While travelling up the river and crossing the shallower sections we would often see large bream darting away from the boat. Well it didn’t take long for the decision to start fishing these shallow areas was made. Using crabs for bait one evening I recall around 15 bream being caught on a rocky bottom no more than 1 metre deep and thought maybe there is something in this?
|Todd and Jacob Lambert having fun on the Scamander River|
If you fish any of the tidal estuaries on the east coast of Tasmania, you will see that there are usually shallow flats surrounding the bays at around 300-500mm deep before the dropping off into the deeper water. These often consist of open sand with patches of weed offering shelter for bait fish, prawns and shrimps and also plenty of bream looking for a feed.
Fishing the tidal flats can be some of the most exciting bream fishing to be had. The by catch in the shallows can also be bonus as often flathead, whiting or trevally will move into the shallows as the tide rises. Some fishermen may choose to anchor up and throw a bait into a patch of sand and wait, my preference is to actively move across the flats looking for feeding fish casting one of the many types of soft plastic or hard bodied lures available on the market.

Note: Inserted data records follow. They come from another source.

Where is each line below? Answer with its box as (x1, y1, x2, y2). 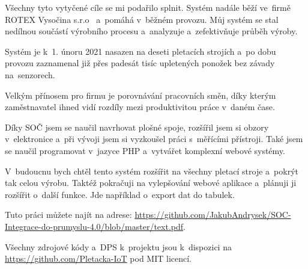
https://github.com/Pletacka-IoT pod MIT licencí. (5, 252, 192, 265)
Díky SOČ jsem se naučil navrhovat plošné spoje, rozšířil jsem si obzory (5, 120, 269, 133)
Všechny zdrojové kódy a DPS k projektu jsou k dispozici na (5, 240, 232, 253)
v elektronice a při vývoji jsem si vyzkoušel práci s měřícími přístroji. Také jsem (5, 132, 303, 145)
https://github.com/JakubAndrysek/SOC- (134, 208, 291, 221)
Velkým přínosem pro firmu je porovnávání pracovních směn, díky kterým (5, 88, 276, 101)
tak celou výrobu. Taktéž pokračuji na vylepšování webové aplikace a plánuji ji (5, 176, 297, 189)
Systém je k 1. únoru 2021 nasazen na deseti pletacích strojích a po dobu (5, 45, 276, 57)
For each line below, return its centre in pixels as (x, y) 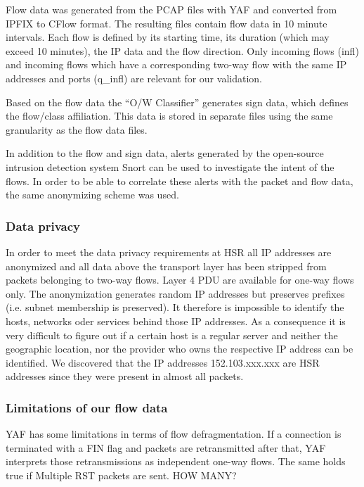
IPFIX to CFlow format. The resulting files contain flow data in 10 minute (167, 23)
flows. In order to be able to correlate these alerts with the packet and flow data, (180, 181)
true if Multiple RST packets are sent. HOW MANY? (121, 475)
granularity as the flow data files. (77, 129)
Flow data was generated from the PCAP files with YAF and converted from (171, 9)
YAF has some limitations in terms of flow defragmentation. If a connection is (174, 434)
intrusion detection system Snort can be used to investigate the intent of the (170, 166)
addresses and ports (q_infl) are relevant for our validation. (134, 78)
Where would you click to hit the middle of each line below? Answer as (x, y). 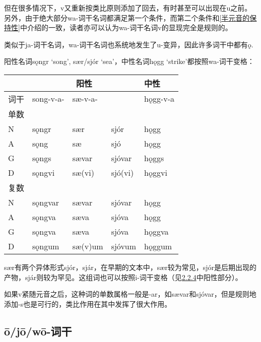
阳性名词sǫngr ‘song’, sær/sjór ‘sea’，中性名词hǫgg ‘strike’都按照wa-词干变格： (129, 61)
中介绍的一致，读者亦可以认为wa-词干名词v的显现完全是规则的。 (126, 27)
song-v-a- (48, 99)
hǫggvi (156, 172)
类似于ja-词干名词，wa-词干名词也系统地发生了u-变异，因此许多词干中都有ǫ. (129, 44)
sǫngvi (44, 172)
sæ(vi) (83, 172)
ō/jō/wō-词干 (38, 331)
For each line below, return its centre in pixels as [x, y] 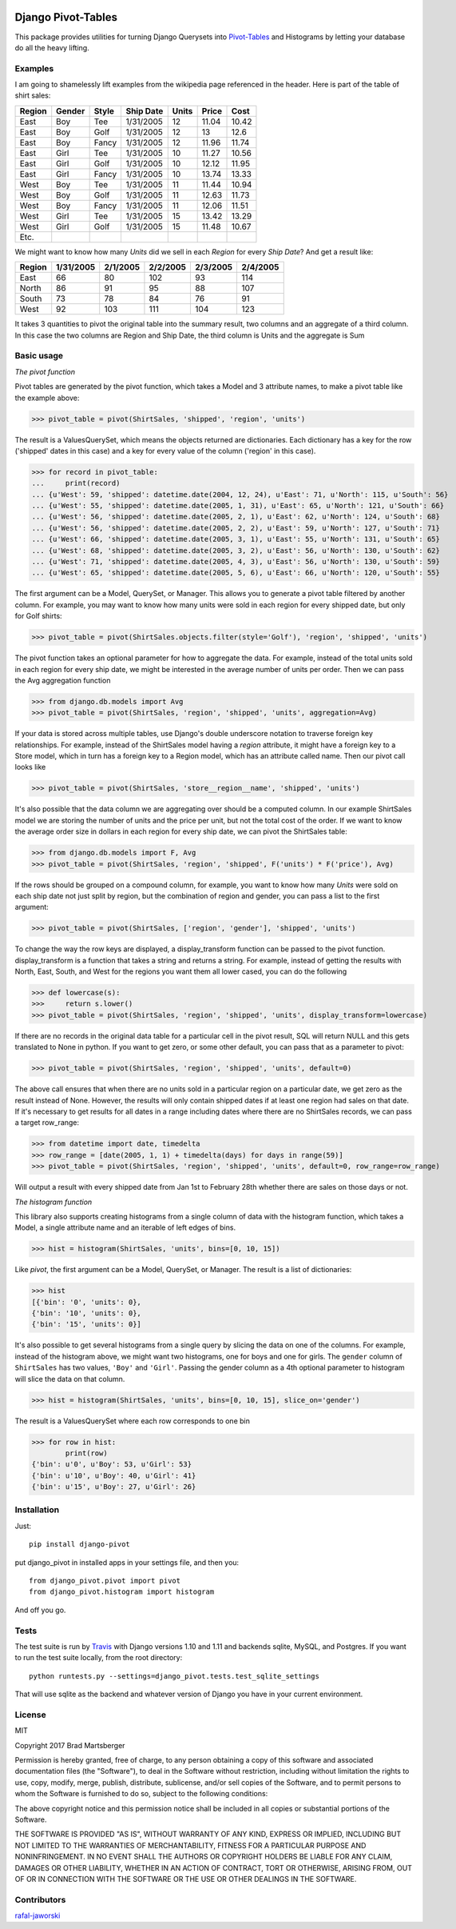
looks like [30, 767]
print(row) [86, 1453]
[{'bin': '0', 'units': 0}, [86, 1302]
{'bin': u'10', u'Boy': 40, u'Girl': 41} [114, 1475]
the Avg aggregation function [63, 680]
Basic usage [39, 356]
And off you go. [40, 1610]
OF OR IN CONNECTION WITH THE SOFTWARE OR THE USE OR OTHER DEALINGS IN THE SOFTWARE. [186, 1879]
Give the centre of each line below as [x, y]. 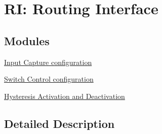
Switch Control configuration [49, 79]
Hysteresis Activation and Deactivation [65, 96]
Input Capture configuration [48, 62]
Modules [27, 40]
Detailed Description [59, 123]
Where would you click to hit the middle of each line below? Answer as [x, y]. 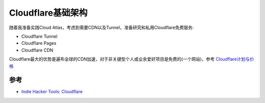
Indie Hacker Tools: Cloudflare [52, 92]
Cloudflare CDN [37, 50]
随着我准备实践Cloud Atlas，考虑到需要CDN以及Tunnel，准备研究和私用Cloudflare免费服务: [101, 27]
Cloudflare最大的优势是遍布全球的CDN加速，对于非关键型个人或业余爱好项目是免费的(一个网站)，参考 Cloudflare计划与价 [132, 59]
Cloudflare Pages [39, 43]
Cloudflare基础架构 [48, 13]
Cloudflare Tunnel [39, 36]
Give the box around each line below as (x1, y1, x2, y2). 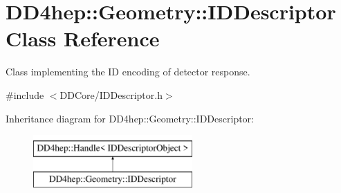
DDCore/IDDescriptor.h (59, 87, 163, 102)
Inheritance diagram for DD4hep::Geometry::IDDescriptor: (6, 111, 255, 125)
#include (6, 87, 44, 102)
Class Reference (6, 24, 160, 53)
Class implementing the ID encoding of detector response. (6, 64, 250, 79)
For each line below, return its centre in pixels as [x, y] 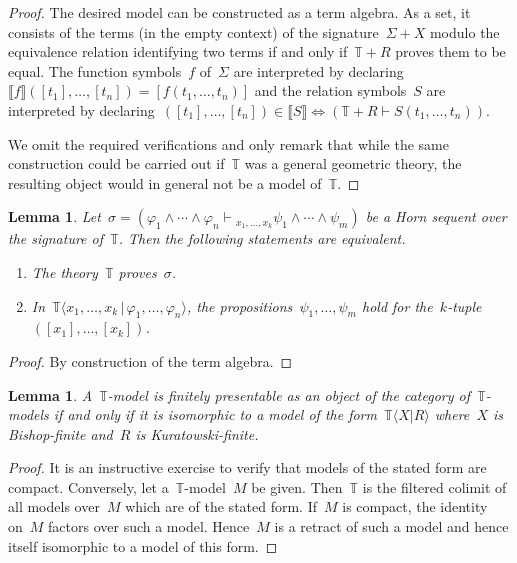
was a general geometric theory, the [353, 163]
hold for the [397, 305]
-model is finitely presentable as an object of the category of [288, 394]
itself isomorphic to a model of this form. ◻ [143, 545]
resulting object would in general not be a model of [165, 182]
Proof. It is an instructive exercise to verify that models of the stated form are [247, 467]
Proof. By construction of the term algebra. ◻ [150, 360]
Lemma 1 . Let [54, 216]
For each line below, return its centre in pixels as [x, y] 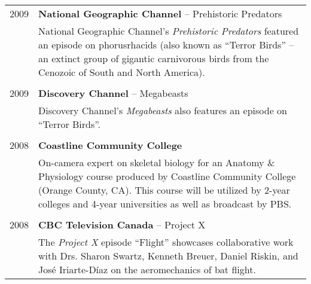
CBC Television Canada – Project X [122, 225]
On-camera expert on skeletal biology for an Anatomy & [157, 162]
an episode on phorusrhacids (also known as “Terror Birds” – [166, 45]
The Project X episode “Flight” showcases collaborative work [166, 242]
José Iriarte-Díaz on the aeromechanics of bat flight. [147, 269]
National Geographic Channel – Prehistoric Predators [160, 13]
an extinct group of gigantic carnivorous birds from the [154, 58]
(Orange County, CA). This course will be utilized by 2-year [164, 190]
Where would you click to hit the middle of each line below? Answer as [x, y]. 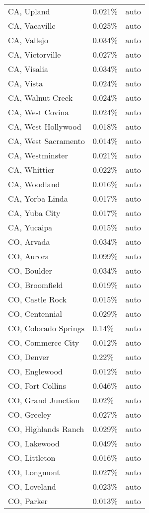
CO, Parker [28, 501]
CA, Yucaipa [30, 227]
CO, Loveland [32, 486]
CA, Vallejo [28, 40]
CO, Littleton [32, 458]
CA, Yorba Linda [38, 198]
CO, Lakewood [34, 443]
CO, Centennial [35, 314]
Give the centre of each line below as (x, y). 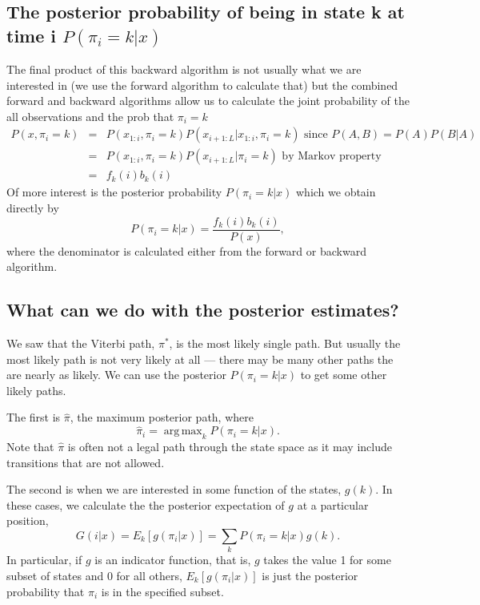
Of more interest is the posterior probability (114, 192)
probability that (46, 591)
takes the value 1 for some (327, 560)
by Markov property (332, 157)
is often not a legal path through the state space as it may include (230, 447)
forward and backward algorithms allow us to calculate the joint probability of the (208, 101)
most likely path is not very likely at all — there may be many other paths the (200, 359)
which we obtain (336, 192)
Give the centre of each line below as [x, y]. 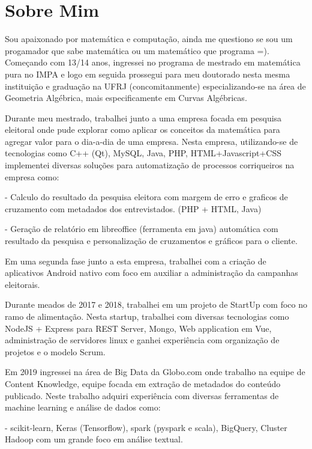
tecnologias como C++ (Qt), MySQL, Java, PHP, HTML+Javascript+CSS [143, 153]
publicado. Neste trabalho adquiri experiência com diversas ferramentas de [142, 395]
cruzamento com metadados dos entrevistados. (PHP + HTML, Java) [133, 208]
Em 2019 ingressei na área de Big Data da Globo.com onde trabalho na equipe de [155, 372]
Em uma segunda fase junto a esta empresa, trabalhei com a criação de [136, 261]
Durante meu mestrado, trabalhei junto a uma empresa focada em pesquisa [143, 118]
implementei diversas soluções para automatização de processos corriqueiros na [150, 165]
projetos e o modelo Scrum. [55, 351]
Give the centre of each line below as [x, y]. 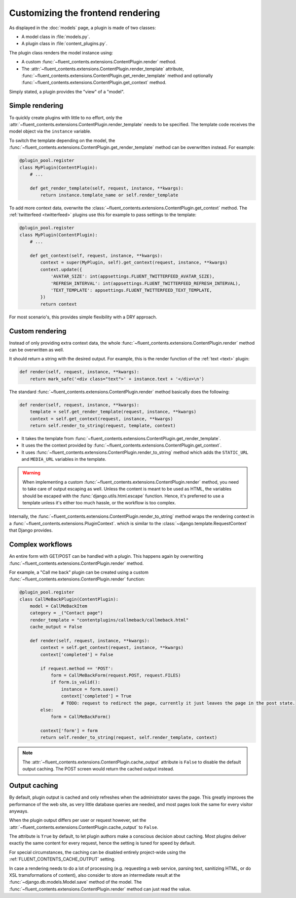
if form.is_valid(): [75, 682]
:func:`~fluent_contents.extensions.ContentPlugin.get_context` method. [94, 83]
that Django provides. [31, 530]
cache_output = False [56, 627]
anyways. [19, 811]
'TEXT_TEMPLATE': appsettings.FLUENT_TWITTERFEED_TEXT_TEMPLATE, [131, 290]
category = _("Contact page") [66, 613]
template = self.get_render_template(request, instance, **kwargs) [113, 412]
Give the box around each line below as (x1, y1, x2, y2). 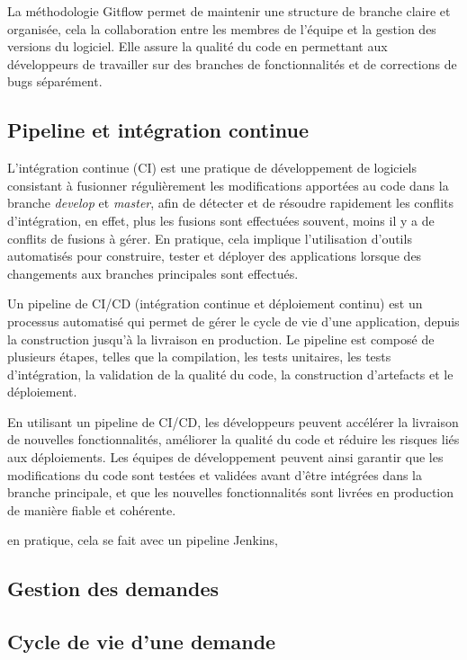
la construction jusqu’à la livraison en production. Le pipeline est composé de (7, 329, 435, 348)
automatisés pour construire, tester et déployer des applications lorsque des (7, 246, 422, 265)
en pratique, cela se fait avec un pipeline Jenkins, (7, 531, 278, 549)
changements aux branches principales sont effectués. (7, 263, 299, 282)
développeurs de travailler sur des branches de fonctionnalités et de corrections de (7, 54, 457, 73)
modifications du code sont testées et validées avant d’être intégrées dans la (7, 465, 422, 484)
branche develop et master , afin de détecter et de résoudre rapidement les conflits (7, 193, 454, 212)
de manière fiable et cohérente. (7, 500, 176, 519)
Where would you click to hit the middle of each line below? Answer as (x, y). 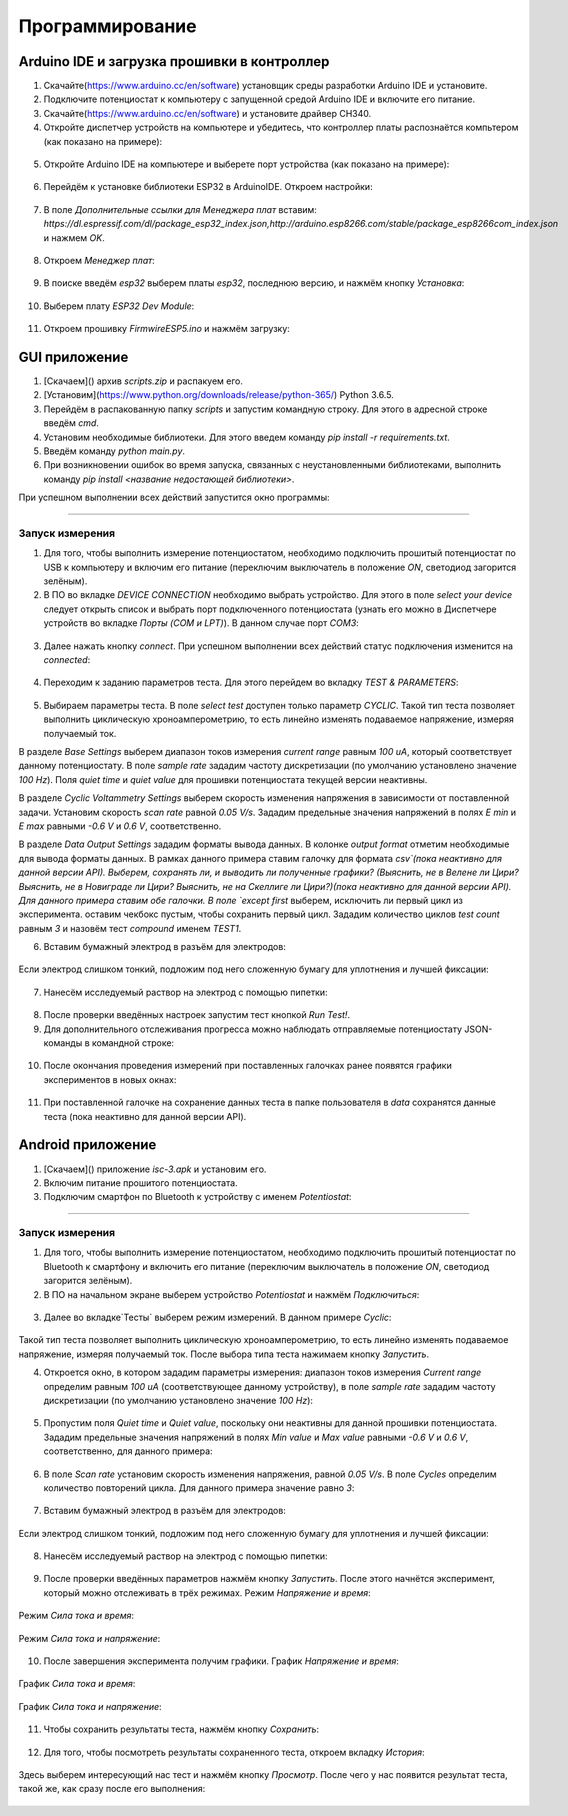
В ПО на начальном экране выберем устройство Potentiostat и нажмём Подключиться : (231, 1294)
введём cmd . (71, 423)
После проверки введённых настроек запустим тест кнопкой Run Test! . (196, 1015)
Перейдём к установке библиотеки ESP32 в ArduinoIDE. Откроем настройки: (208, 187)
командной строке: (133, 1043)
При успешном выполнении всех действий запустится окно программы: (174, 497)
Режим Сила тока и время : (76, 1616)
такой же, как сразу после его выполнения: (112, 1789)

These fish are on the flats for one reason only – to eat. So if you can find the bream without them spotting you first, present the right lure and you can normally end up with a bend in your rod. Though some days bream will grab anything you throw at them and other days they will not look at anything you offer. If this happens, keep changing your retrieve or lure until something gets the bream to react and eat your lure. Once you work this out, try and remember what you did and repeat this on the next cast. Bream can be frustrating at times as what worked yesterday may not work today…finding that key which triggers the bite is what makes bream such a challenging fish to catch on lures.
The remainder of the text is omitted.